Box plot of the 5-point Likert scale questionnaire results from the user study.

4 Discussion

Without any viable alternative, the current training of teams of surgeons and operators in C-arm based procedures in general involves X-ray radiation for the full length of cadaver trainings or patient treatments under supervision. The proposed mixed-reality system has the potential to complement or even replace large parts of cadaver training and to reduce the risk for errors when proceeding to patient treatment. 3D printing enables the accurate replication patient anatomy. Using the presented methodology these can be aligned correctly in spatial relation to the C-arm and surgical instruments. This allows training institutions to include any available patient case with its specific pathologies in a training. The SRG methodology used throughout this work proved to be a versatile tool in providing an intuitive description of the spatial relations involved in the simulation system, in identifying the required transformations and in modeling appropriate calibrations. We therefore suggest the general usage of SRGs for high-level descriptions of complex, dynamic real-world spatial relations in CAI applications.

Limitations. To improve the model fidelity, e.g. replication of ligaments and capsule tissue, the latest generation 3D printers, supporting materials with varying consistency and density [10], could be used. Patient breathing was not modeled, as it is of little relevance in FJI. If required in another procedure, it could be modeled by mechanically moving the tracked patient model.

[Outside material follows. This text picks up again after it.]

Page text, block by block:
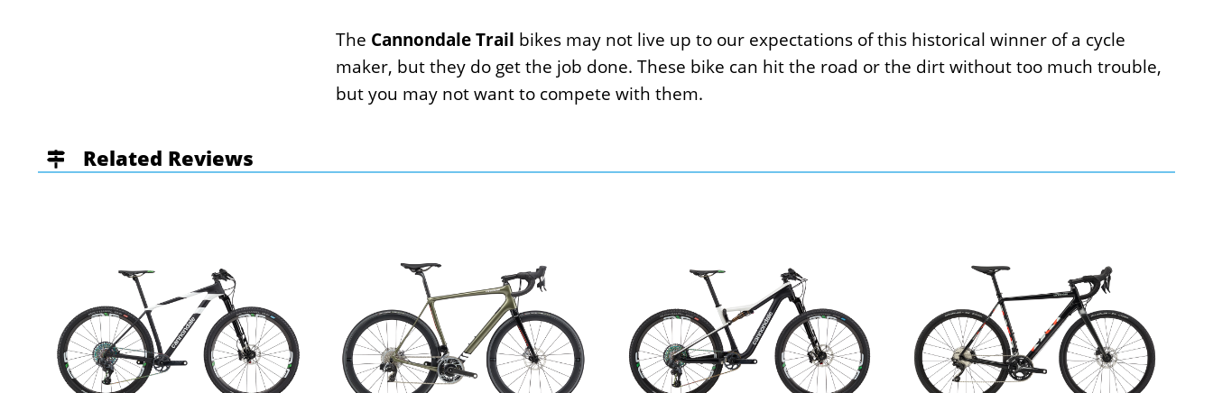
The Cannondale Trail bikes may not live up to our expectations of this historical winner of a cycle
maker, but they do get the job done. These bike can hit the road or the dirt without too much trouble,
but you may not want to compete with them.
Related Reviews

The simulated X-ray images generated by our system result in an accuracy within the tolerable range of \({\le }2\) mm for image-guided spine surgery [14]. The system is thus well suited for training of technical skills, e.g. the hand-eye coordination in surgical tool usage or the mental mapping from 2D projective images to the 3D surgical scene. Additionally, it can potentially be used for the training of non-technical skills such as communication between surgeon and C-arm operator.

Conclusion. We propose a C-arm based surgery simulation system that accurately simulates patient anatomy and X-Ray imaging. We have shown the feasibility of using the system to simulate a surgical procedure with a fidelity sufficient for training of novices and experts and integration in medical education, according to surgical experts that evaluated the system in a user study.